_Your task_: Every line from the top of the records through the one bearing "NParam.: 13.42" is to be reproduced exactly, and pictures are to be left out.
Start of Data for the task
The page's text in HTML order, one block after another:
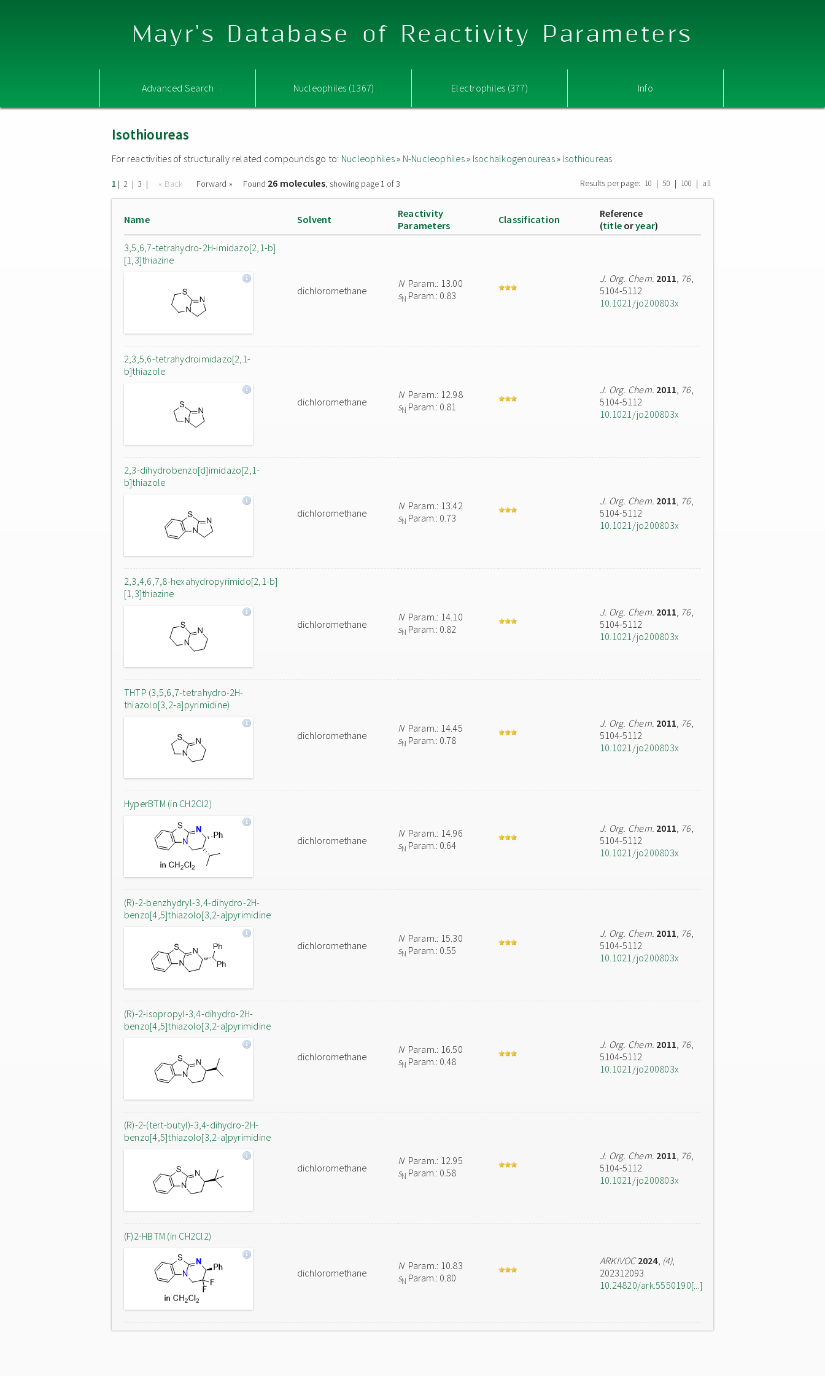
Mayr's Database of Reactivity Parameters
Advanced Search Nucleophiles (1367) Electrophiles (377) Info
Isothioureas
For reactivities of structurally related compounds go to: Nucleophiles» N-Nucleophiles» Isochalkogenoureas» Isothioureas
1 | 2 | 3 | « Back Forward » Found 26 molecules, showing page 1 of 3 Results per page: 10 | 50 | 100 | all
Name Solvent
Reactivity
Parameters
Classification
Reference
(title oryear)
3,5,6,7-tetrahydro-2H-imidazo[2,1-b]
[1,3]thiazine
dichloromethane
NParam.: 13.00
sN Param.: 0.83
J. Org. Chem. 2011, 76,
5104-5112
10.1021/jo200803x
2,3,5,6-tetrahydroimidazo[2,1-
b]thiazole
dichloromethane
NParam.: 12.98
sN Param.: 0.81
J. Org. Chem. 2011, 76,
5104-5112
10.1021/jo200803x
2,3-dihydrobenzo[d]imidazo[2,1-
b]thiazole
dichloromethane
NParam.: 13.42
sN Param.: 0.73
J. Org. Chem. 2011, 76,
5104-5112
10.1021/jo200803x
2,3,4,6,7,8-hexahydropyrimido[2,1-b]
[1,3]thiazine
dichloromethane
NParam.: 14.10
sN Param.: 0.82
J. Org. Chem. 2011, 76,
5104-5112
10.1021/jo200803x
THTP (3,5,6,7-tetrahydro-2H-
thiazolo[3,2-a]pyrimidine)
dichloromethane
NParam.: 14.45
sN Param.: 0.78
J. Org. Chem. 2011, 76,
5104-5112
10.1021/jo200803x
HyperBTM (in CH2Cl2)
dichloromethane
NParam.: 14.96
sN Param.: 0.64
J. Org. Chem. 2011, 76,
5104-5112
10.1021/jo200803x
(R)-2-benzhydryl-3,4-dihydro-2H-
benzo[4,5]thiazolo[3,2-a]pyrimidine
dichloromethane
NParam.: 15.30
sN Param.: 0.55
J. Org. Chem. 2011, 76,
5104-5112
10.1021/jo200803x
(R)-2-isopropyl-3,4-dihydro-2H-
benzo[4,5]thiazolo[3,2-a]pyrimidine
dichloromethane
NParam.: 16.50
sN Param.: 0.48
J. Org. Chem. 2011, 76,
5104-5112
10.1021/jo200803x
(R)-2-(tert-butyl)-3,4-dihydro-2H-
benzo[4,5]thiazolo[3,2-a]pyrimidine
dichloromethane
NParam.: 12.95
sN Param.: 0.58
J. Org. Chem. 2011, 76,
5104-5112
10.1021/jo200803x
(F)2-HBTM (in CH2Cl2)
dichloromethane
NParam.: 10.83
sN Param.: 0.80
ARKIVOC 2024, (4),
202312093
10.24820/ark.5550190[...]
End of Data for the task
_Answer for the task_:
The page's text in HTML order, one block after another:
Mayr's Database of Reactivity Parameters
Advanced Search Nucleophiles (1367) Electrophiles (377) Info
Isothioureas
For reactivities of structurally related compounds go to: Nucleophiles» N-Nucleophiles» Isochalkogenoureas» Isothioureas
1 | 2 | 3 | « Back Forward » Found 26 molecules, showing page 1 of 3 Results per page: 10 | 50 | 100 | all
Name Solvent
Reactivity
Parameters
Classification
Reference
(title oryear)
3,5,6,7-tetrahydro-2H-imidazo[2,1-b]
[1,3]thiazine
dichloromethane
NParam.: 13.00
sN Param.: 0.83
J. Org. Chem. 2011, 76,
5104-5112
10.1021/jo200803x
2,3,5,6-tetrahydroimidazo[2,1-
b]thiazole
dichloromethane
NParam.: 12.98
sN Param.: 0.81
J. Org. Chem. 2011, 76,
5104-5112
10.1021/jo200803x
2,3-dihydrobenzo[d]imidazo[2,1-
b]thiazole
dichloromethane
NParam.: 13.42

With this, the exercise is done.